• PROBLEM REQUIREMENTS:
An exact transcription of every record below is required, with the pictures left out.

[[ SUPPLIED ENTRIES, beginning ]]

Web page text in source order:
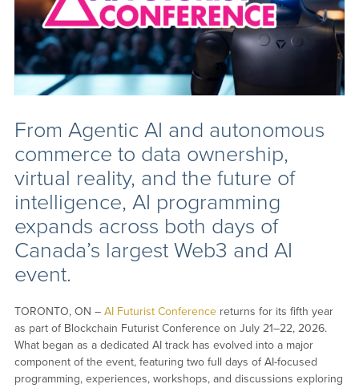
From Agentic AI and autonomous
commerce to data ownership,
virtual reality, and the future of
intelligence, AI programming
expands across both days of
Canada’s largest Web3 and AI
event.
TORONTO, ON –AI Futurist Conferencereturns for its fifth year
as part of Blockchain Futurist Conference on July 21–22, 2026.
What began as a dedicated AI track has evolved into a major
component of the event, featuring two full days of AI-focused
programming, experiences, workshops, and discussions exploring
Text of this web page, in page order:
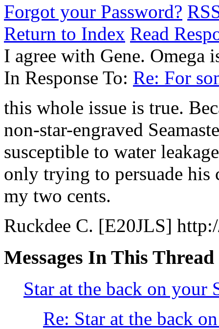
Forgot your Password?
Return to Index Read
I agree with Gene. Omega
In Response To: Re: For
this whole issue is true.
non-star-engraved
susceptible to water
only trying to persuade his
my two cents.
Ruckdee C. [E20JLS]
Messages In This Thread
Star at the back on your
Re: Star at the back
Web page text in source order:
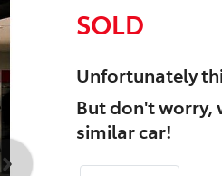
SOLD
Unfortunately
But don't worry,
similarcar!
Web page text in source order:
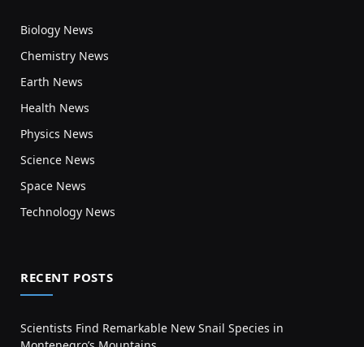
Biology News
Chemistry News
Earth News
Health News
Physics News
Science News
Space News
Technology News
RECENT POSTS
Scientists Find Remarkable New Snail Species in
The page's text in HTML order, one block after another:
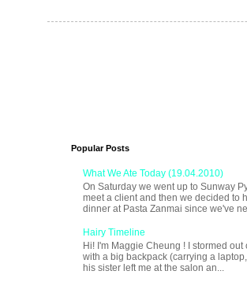
Popular Posts
What We Ate Today (19.04.2010)
On Saturday we went up to Sunway
meet a client and then we decided to
dinner at Pasta Zanmai since we've
Hairy Timeline
Hi! I'm Maggie Cheung ! I stormed out
with a big backpack (carrying a
his sister left me at the salon an...
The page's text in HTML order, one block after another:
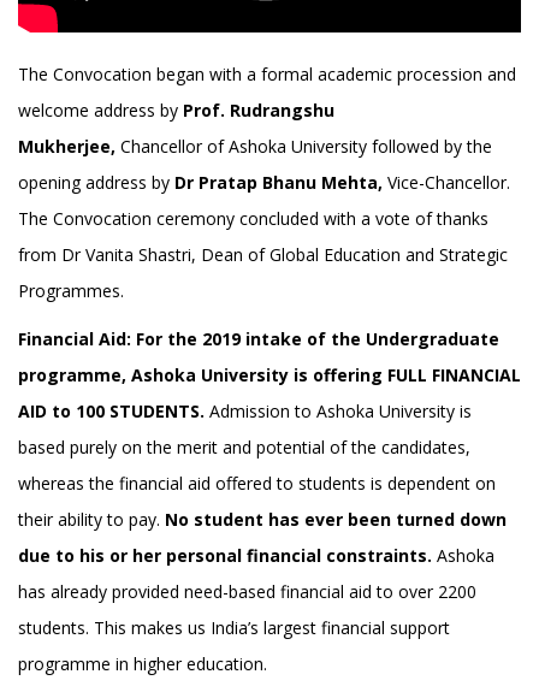
The Convocation began with a formal academic procession and
welcome address by Prof. Rudrangshu
Mukherjee, Chancellor of Ashoka University followed by the
opening address by Dr Pratap Bhanu Mehta, Vice-Chancellor.
The Convocation ceremony concluded with a vote of thanks
from Dr Vanita Shastri, Dean of Global Education and Strategic
Programmes.
Financial Aid: For the 2019 intake of the Undergraduate
programme, Ashoka University is offering FULL FINANCIAL
AID to 100 STUDENTS. Admission to Ashoka University is
based purely on the merit and potential of the candidates,
whereas the financial aid oﬀered to students is dependent on
their ability to pay. No student has ever been turned down
due to his or her personal financial constraints. Ashoka
has already provided need-based financial aid to over 2200
students. This makes us India’s largest financial support
programme in higher education.
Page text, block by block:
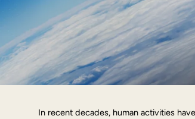
In recent decades, human activities
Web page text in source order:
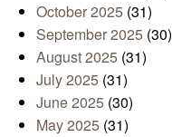
October 2025 (31)
September 2025 (30)
August 2025 (31)
July 2025 (31)
June 2025 (30)
May 2025 (31)
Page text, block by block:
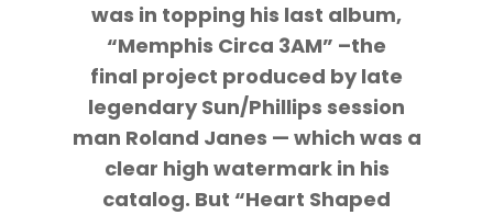
was in topping his last album,
“Memphis Circa 3AM” –the
final project produced by late
legendary Sun/Phillips session
man Roland Janes — which was a
clear high watermark in his
catalog. But “Heart Shaped
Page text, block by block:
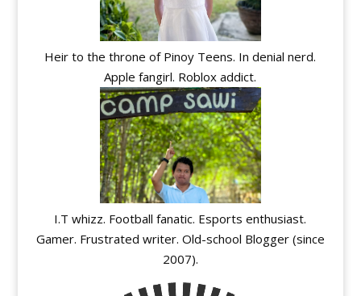
Heir to the throne of Pinoy Teens. In denial nerd.
Apple fangirl. Roblox addict.
I.T whizz. Football fanatic. Esports enthusiast.
Gamer. Frustrated writer. Old-school Blogger (since
2007).
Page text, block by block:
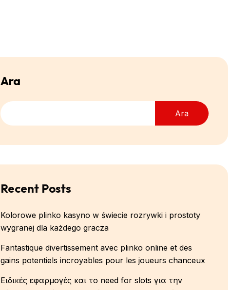
Ara
Ara
Recent Posts
Kolorowe plinko kasyno w świecie rozrywki i prostoty
wygranej dla każdego gracza
Fantastique divertissement avec plinko online et des
gains potentiels incroyables pour les joueurs chanceux
Ειδικές εφαρμογές και το need for slots για την
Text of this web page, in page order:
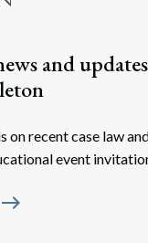
and
on recent case law
event
east
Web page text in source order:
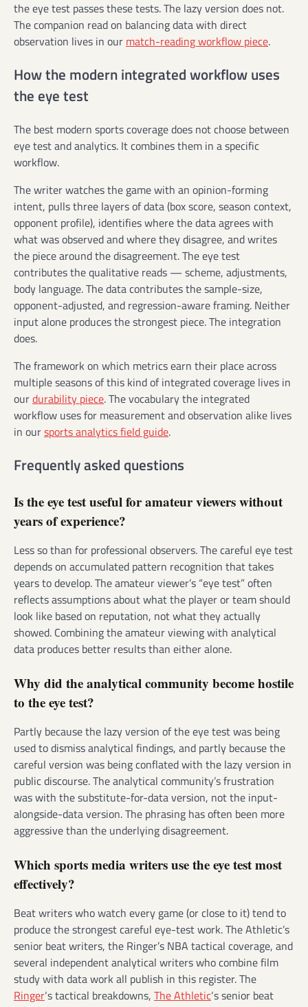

[[ SUPPLIED ENTRIES, end ]]

• ANSWER SPACE:
Web page text in source order:
From Agentic AI and autonomous
commerce to data ownership,
virtual reality, and the future of
intelligence, AI programming
expands across both days of
Canada’s largest Web3 and AI
event.
TORONTO, ON –AI Futurist Conferencereturns for its fifth year
as part of Blockchain Futurist Conference on July 21–22, 2026.
What began as a dedicated AI track has evolved into a major
component of the event, featuring two full days of AI-focused
programming, experiences, workshops, and discussions exploring
Text of this web page, in page order:
Forgot your Password?
Return to Index Read
I agree with Gene. Omega
In Response To: Re: For
this whole issue is true.
non-star-engraved
susceptible to water
only trying to persuade his
my two cents.
Ruckdee C. [E20JLS]
Messages In This Thread
Star at the back on your
Re: Star at the back
Web page text in source order:
SOLD
Unfortunately
But don't worry,
similarcar!
Web page text in source order:
Biology News
Chemistry News
Earth News
Health News
Physics News
Science News
Space News
Technology News
RECENT POSTS
Scientists Find Remarkable New Snail Species in
The page's text in HTML order, one block after another:
Popular Posts
What We Ate Today (19.04.2010)
On Saturday we went up to Sunway
meet a client and then we decided to
dinner at Pasta Zanmai since we've
Hairy Timeline
Hi! I'm Maggie Cheung ! I stormed out
with a big backpack (carrying a
his sister left me at the salon an...
The page's text in HTML order, one block after another:
The Convocation began with a formal academic procession and
welcome address by Prof. Rudrangshu
Mukherjee, Chancellor of Ashoka University followed by the
opening address by Dr Pratap Bhanu Mehta, Vice-Chancellor.
The Convocation ceremony concluded with a vote of thanks
from Dr Vanita Shastri, Dean of Global Education and Strategic
Programmes.
Financial Aid: For the 2019 intake of the Undergraduate
programme, Ashoka University is offering FULL FINANCIAL
AID to 100 STUDENTS. Admission to Ashoka University is
based purely on the merit and potential of the candidates,
whereas the financial aid oﬀered to students is dependent on
their ability to pay. No student has ever been turned down
due to his or her personal financial constraints. Ashoka
has already provided need-based financial aid to over 2200
students. This makes us India’s largest financial support
programme in higher education.
Page text, block by block:
In recent decades, human activities
Web page text in source order:
October 2025 (31)
September 2025 (30)
August 2025 (31)
July 2025 (31)
June 2025 (30)
May 2025 (31)
Page text, block by block:
was in topping his last album,
“Memphis Circa 3AM” –the
final project produced by late
legendary Sun/Phillips session
man Roland Janes — which was a
clear high watermark in his
catalog. But “Heart Shaped
Page text, block by block:
Heir to the throne of Pinoy Teens. In denial nerd.
Apple fangirl. Roblox addict.
I.T whizz. Football fanatic. Esports enthusiast.
Gamer. Frustrated writer. Old-school Blogger (since
2007).
Page text, block by block:
Ara
Ara
Recent Posts
Kolorowe plinko kasyno w świecie rozrywki i prostoty
wygranej dla każdego gracza
Fantastique divertissement avec plinko online et des
gains potentiels incroyables pour les joueurs chanceux
Ειδικές εφαρμογές και το need for slots για την
Text of this web page, in page order:
and
on recent case law
event
east
Web page text in source order:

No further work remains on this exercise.